Cutting your losses means letting go of your false hopes, mourning your losses to this point (including the loss of a strategy you believed in), and moving on to try new betting approaches.
- Figure Out What is Keeping You Attached to Your Losses
It might sound weird, but sometimes we get attached to our losses and failures, making it hard for us to let go and move forward. This can be a result of our underlying traits or beliefs.
Maybe you have a strong unconscious belief that failure is unacceptable. This belief keeps you emotionally hung up on your losses. All you can do is try and imagine ways you can “fix” the situation, despite not being able to go back in time. Sometimes this might take the form of what we described in the previous section, refusing to let go of a strategy that is failing to try a different one.
Try and relax beliefs like these that stop you from making progress. Remind yourself that failure is acceptable, and that it happens to everyone, and that it simply is a step on the road to success. You can modify other beliefs as well to make them more conducive to profitable betting.
- Get Used to Uncomfortable Emotions
Moving forward after losses requires you to confront and process some unpleasant emotions (see below).
If you are unwilling to process those emotions, you will take steps to suppress them. Often, those are the types of actions that keep you running in place.
- Mourn What You Lost
It might sound odd to talk about mourning in the context of sports betting losses, but it is appropriate.
Mourning is not just about being sad or regretful, it is about feeling those emotions specifically about loss.

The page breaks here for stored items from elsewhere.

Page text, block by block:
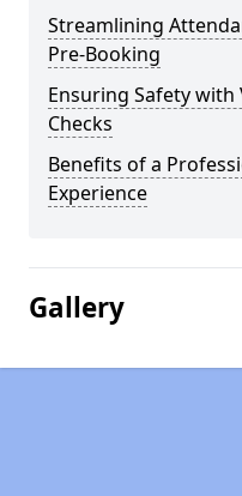
Streamlining
Pre-Booking
Ensuring Safety with
Checks
Benefits of a
Experience
Gallery
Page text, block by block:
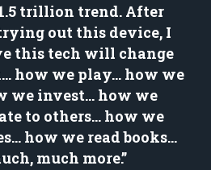
trillion trend. After
out this device, I
this tech will change
how we play… how we
we invest… how we
to others… how we
how we read books…
much more.”
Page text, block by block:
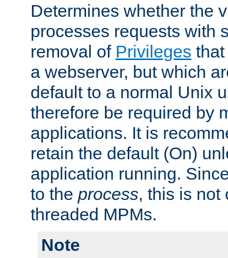
Determines whether the
processes requests with
removal of Privileges
a webserver, but which
default to a normal Unix
therefore be required by
applications. It is
retain the default (On)
application running.
to the process, this is not
threaded MPMs.
Note

In fact, allowing yourself to grieve the loss of a strategy you thought would be effective or a string of bets that ended with drawdown is part of what helps you acknowledge and accept the reality of what has happened.
So, let yourself feel whatever you do about the situation. When you know you are moving on, your feelings of frustration, loss, anger or anxiety may increase for a time. That just means you are processing the losses and getting ready to release them.

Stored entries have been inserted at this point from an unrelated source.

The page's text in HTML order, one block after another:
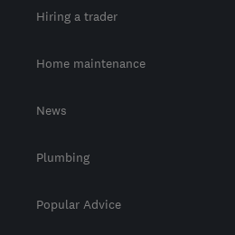
Hiring a trader
Home maintenance
News
Plumbing
Popular Advice
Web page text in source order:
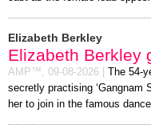
Elizabeth Berkley
Elizabeth Berkley
AMP™, 09-08-2026
The 54-
secretly practising ‘Gangnam
her to join in the famous
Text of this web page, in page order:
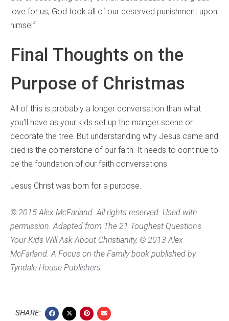
love for us, God took all of our deserved punishment upon
himself.
Final Thoughts on the
Purpose of Christmas
All of this is probably a longer conversation than what
you’ll have as your kids set up the manger scene or
decorate the tree. But understanding why Jesus came and
died is the cornerstone of our faith. It needs to continue to
be the foundation of our faith conversations.
Jesus Christ was born for a purpose.
© 2015 Alex McFarland. All rights reserved. Used with
permission. Adapted from The 21 Toughest Questions
Your Kids Will Ask About Christianity, © 2013 Alex
McFarland. A Focus on the Family book published by
Tyndale House Publishers.
SHARE:
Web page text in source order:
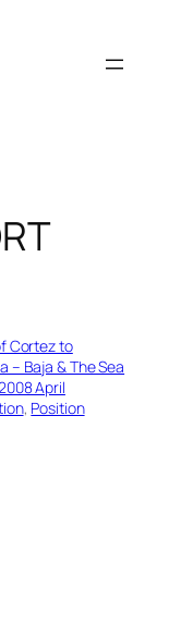
Cortez to
– Baja & The Sea
April
, Position
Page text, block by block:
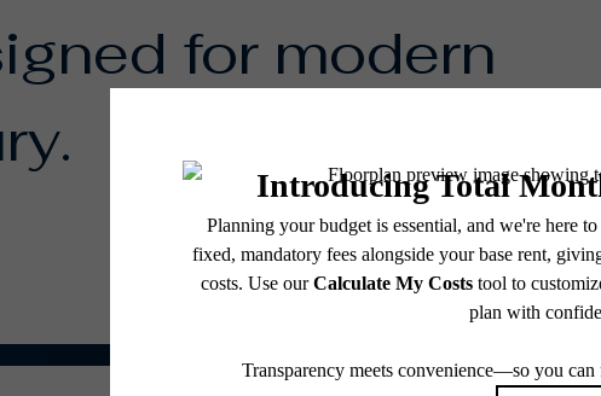
for modern

- Think About What You’ll Preserve or Grow By Cutting Your Losses
Sometimes when we get stuck on our losses, we lose perspective on everything else. Taking a simple scenario, say you just suffered a bad losing streak. If you keep focusing on that, you may be more tempted to go on tilt. But if you cut those losses and call it a day, then you can preserve what is left in your bankroll.

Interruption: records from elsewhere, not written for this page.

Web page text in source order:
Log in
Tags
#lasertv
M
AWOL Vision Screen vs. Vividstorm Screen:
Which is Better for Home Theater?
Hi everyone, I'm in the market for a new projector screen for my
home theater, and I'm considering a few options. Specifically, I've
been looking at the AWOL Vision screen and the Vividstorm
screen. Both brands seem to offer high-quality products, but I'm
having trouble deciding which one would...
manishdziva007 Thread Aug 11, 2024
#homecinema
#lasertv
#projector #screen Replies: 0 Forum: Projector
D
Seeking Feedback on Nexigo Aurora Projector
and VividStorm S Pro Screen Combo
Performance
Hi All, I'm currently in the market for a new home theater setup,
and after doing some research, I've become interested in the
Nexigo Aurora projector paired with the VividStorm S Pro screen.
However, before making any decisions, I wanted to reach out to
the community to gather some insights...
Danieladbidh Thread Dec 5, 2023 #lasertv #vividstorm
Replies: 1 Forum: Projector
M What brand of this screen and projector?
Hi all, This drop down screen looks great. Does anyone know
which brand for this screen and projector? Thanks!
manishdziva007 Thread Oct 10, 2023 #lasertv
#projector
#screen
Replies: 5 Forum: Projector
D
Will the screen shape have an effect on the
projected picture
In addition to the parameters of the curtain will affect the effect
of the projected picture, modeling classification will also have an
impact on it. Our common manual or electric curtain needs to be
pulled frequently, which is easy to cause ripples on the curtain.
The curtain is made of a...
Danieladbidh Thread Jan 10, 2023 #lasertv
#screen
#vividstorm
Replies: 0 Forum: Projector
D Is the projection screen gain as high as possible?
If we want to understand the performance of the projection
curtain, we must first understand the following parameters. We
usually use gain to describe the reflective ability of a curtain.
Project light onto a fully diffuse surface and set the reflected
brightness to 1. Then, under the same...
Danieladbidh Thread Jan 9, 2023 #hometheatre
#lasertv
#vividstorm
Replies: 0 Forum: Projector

In a situation where you are needing to let go of a failing betting strategy, think what you could gain by doing so. You will finally break free of false hope and have the time and energy to put into finding strategies that will actually produce wins.
- Focus on What You Can Achieve Tomorrow
Have you ever thought something like, “But I put months of work into this strategy. I can’t give up now?” Yet deep down, you knew that you should let it go?
If so, you have fallen victim to the sunk cost fallacy. When we experience this cognitive bias, we have a difficult time moving away from our investments, even when all evidence tells us that further investment will be unprofitable.
The months you put into your strategy may feel like a really long time and a ton of work. But if you keep pouring everything down that black hole, you will look back months from now and think, “Why didn’t I cut my losses months ago? Now I’m really sunk in.” Ironically, you may then find it even more difficult to move on.
Wherever you are at right now, try and empathize with your future self. How is that person going to feel if you take even more of their time and put it toward an unprofitable strategy? How much better would they feel if instead, you give them the chance to build something much better?
We all lose time we can never get back on our mistakes. All you can do is focus on the best possible way to use the time you have tomorrow.
Sometimes, Cutting Your Losses is the First Step to Getting Back on Track
When we suffer a loss while betting on sports, it can be difficult sometimes to let go. But if you can cut your losses and start looking toward the future, you will have an easier time regulating your emotions, learning from what happened, and making the most of future opportunities for profit.